Tools like edge sharpeners and blurring don’t tend to be applied in Fourier space. Here the actual convolution is directly applied to the image. In their simplest form these apply a kernel - a matrix that describes the contribution of each pixel in the region around the target pixel - to the new value of the pixel. Different kernels can blur, sharpen or do other interesting effects.
What the focus fixing deconvolutions do is much more sophisticated. They start with the a-priori knowledge that the blur to be sharpened is due to an out of focus lens (for instance). This is important, as the nature of the blur is very different depending upon the reason. It may all look like ordinary blur to you, but it isn’t. The original information can still be largely there, and recoverable.
Depending upon the exact design of the lens, the out of focus blur is different. The lens applies a convolution to the image. In image terms, the value of every pixel is spread into every other pixel by a function that depends upon the distance the object for that pixel is from the lens, the lens design (focal length, aberration characteristics, f-number in use, vignetting parameters, and so on) and even on the design of the sensor. But if it is possible to capture all that information you can exactly understand how the blur was created. If you can do that you can mathematically create an inverse function - the deconvolution. (One critical number is not easily recoverable - we don’t always know the various distances from the lens the various objects being photographed were, so these need to be estimated)
It isn’t perfect for a host of reasons. septimus gave a good overview of some issues. Noise is the big problem. Noise can be due to thermal/quantum noise in the sensors, un-modelled issues in the camera (like light scattering), and critically - quantisation noise due to the limited bit depth of the image. Quantisation of the pixel values means that you really have lost information, and information that can’t be estimated or otherwise recovered, and thus the deconvolution will be less than perfect. Worse, the deconvolutions are not all that numerically stable, and noise can (and will) induce significant artefacts in the final result. So much so that you need to limit the bandwidth to keep things under control. The shaper the final result you want, the worse these artefacts tend to become, with ringing around objects, and other objectionable issues.

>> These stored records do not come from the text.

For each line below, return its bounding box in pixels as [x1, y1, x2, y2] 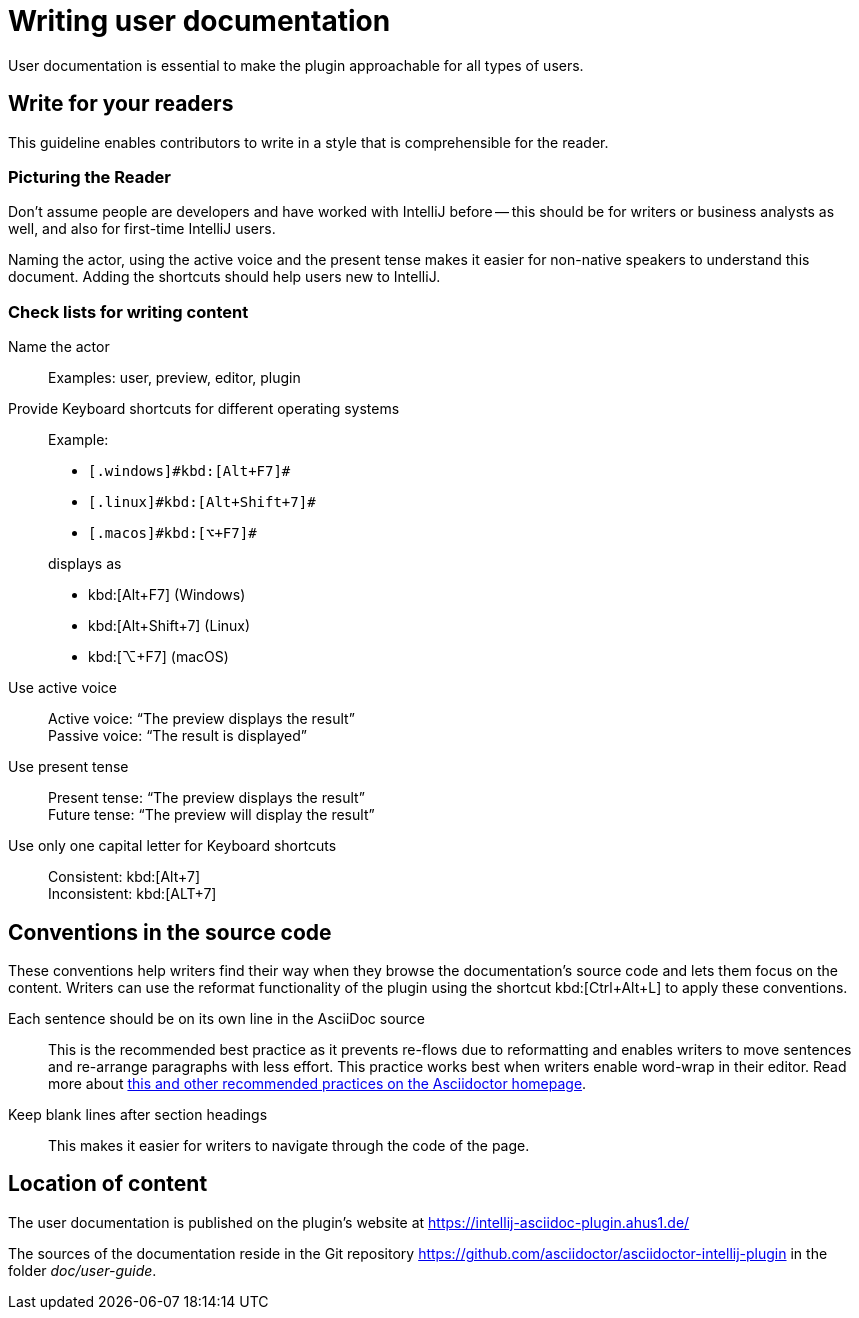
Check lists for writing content [8, 301, 249, 322]
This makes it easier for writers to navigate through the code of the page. [48, 1136, 530, 1154]
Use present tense [8, 758, 129, 776]
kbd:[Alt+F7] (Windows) [88, 586, 246, 604]
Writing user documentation [8, 4, 391, 38]
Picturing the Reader [8, 166, 171, 187]
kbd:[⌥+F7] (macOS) [88, 648, 229, 666]
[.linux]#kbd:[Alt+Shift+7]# [88, 494, 316, 511]
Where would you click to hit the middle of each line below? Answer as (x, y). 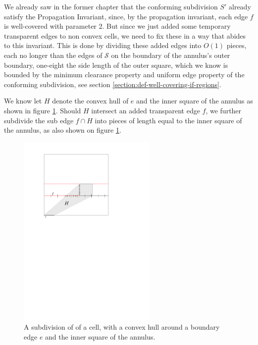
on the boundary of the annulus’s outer (171, 55)
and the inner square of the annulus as (195, 101)
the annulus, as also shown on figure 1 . (63, 130)
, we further (224, 110)
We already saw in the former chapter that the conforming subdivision (111, 6)
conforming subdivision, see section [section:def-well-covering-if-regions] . (113, 84)
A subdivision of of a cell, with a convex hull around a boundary (122, 327)
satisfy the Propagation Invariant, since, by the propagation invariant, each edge (126, 16)
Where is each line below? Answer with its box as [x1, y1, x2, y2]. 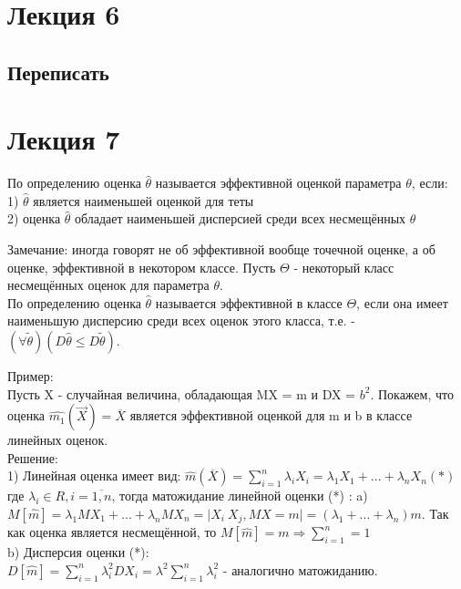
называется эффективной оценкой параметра [155, 173, 402, 192]
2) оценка [7, 209, 61, 228]
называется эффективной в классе [155, 293, 343, 312]
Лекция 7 [7, 120, 120, 158]
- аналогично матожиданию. [222, 560, 378, 579]
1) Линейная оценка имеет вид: [7, 466, 181, 485]
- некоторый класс [293, 257, 394, 276]
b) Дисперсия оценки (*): [7, 542, 149, 562]
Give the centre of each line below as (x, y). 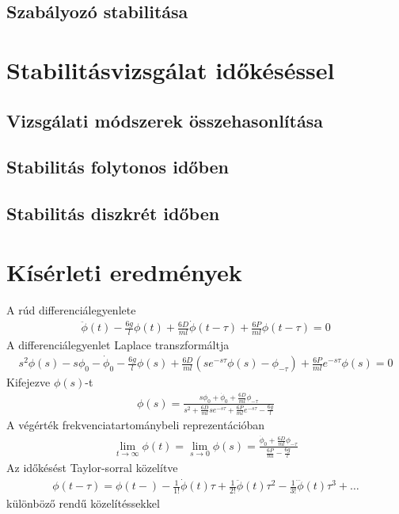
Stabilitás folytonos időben (118, 167)
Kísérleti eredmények (124, 271)
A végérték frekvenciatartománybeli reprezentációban (136, 425)
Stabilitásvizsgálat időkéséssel (171, 69)
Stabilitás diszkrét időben (113, 213)
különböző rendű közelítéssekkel (83, 503)
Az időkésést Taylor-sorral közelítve (92, 468)
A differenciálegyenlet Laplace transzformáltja (118, 345)

The really neat de-blur systems try to estimate the lens parameters, and to estimate the focus parameters in use when the photo was taken. Similarly they will try to estimate motion blur parameters - all of the above applies to motion blur in much the same manner.
The bottom line is that the specialised systems that perform out of focus recovery are actually restoring real information that has been spread around the image, but are ilmited due to real world constraints. Simple sharpen tools in photo-editors just apply a naive edge sharpen, and do not recover any information. They are more an artistic mechanism that a recovery one.

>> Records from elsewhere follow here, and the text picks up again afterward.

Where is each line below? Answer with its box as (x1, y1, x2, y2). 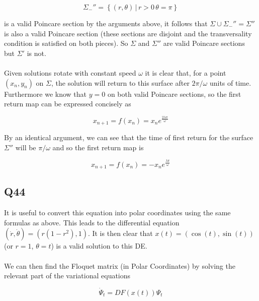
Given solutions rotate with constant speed (4, 67, 136, 78)
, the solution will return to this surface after (51, 77, 190, 88)
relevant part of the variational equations (4, 270, 131, 281)
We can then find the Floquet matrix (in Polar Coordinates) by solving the (4, 260, 235, 271)
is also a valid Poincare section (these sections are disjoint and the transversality (4, 28, 252, 38)
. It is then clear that (88, 228, 153, 238)
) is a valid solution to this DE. (51, 240, 147, 251)
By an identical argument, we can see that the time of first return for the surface (4, 132, 253, 143)
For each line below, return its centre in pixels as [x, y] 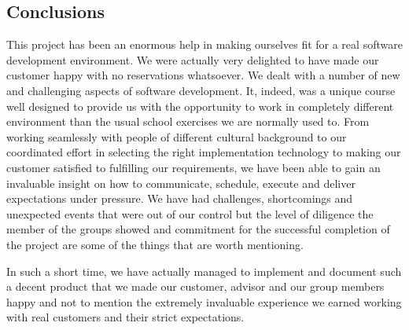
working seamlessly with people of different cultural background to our [177, 136]
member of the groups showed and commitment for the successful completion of [198, 229]
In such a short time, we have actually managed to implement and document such [204, 271]
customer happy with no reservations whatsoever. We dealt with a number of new [203, 75]
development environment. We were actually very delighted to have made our [193, 59]
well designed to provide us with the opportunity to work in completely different [200, 106]
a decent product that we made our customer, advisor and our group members [195, 286]
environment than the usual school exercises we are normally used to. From [188, 121]
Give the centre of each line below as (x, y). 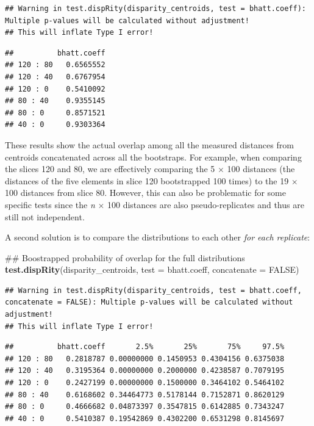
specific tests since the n (50, 204)
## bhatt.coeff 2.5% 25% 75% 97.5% (145, 347)
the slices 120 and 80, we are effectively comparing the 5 (110, 169)
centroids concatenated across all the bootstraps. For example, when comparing (153, 157)
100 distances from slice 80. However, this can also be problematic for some (145, 193)
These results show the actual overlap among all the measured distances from (149, 144)
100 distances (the (261, 169)
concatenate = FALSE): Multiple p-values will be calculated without (149, 302)
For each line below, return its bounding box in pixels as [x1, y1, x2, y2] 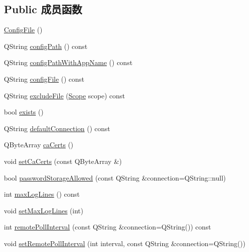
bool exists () [4, 107, 44, 117]
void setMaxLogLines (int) [4, 205, 83, 215]
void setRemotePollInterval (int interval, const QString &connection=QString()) [4, 238, 246, 248]
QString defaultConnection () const [4, 123, 110, 133]
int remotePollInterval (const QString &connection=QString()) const [4, 222, 211, 232]
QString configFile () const [4, 73, 85, 84]
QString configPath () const [4, 41, 88, 51]
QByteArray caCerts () [4, 139, 74, 150]
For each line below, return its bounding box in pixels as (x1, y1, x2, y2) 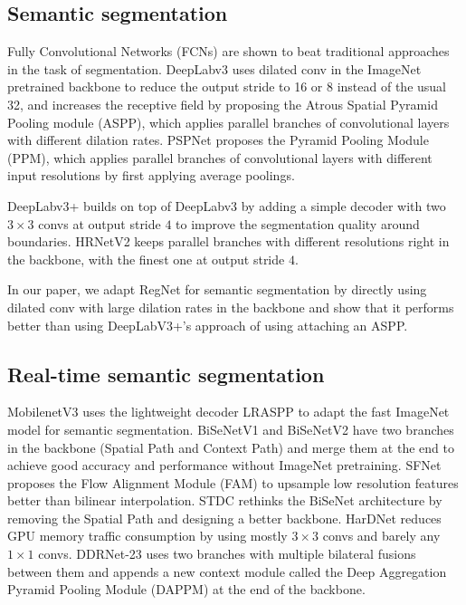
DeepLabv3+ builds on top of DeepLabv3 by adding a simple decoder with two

Is it possible to use multiple overlapping photos to restore sharpness in software? I thought that this was something you could do with frames of movie film like 8mm. You have multiple stills of the same but slightly different image. I thought there was software that could use the redundancy somehow (no idea how exactly - magic?) to restore resolution and sharpness to get a few good stills from multiple 8mm frames. Let me know if I need to lay off the modeling glue.
I think this is how you can eliminate noise if you have multiple images of the same subject. The subject is the same in all images, but the noise is different between images, so you can average the noise out.
Also, if the object (or camera) is in motion, you can increase the effective resolution by sampling across multiple frames, because the imposition of the image on the grid of pixels is different.
The deconvolution process seems slightly analogous to this ‘de-mixing’ experiment - what appears a hopelessly mixed up mess actually contains most of the original information, as long as you know enough about the process that mixed it up to be able to apply the exact reverse.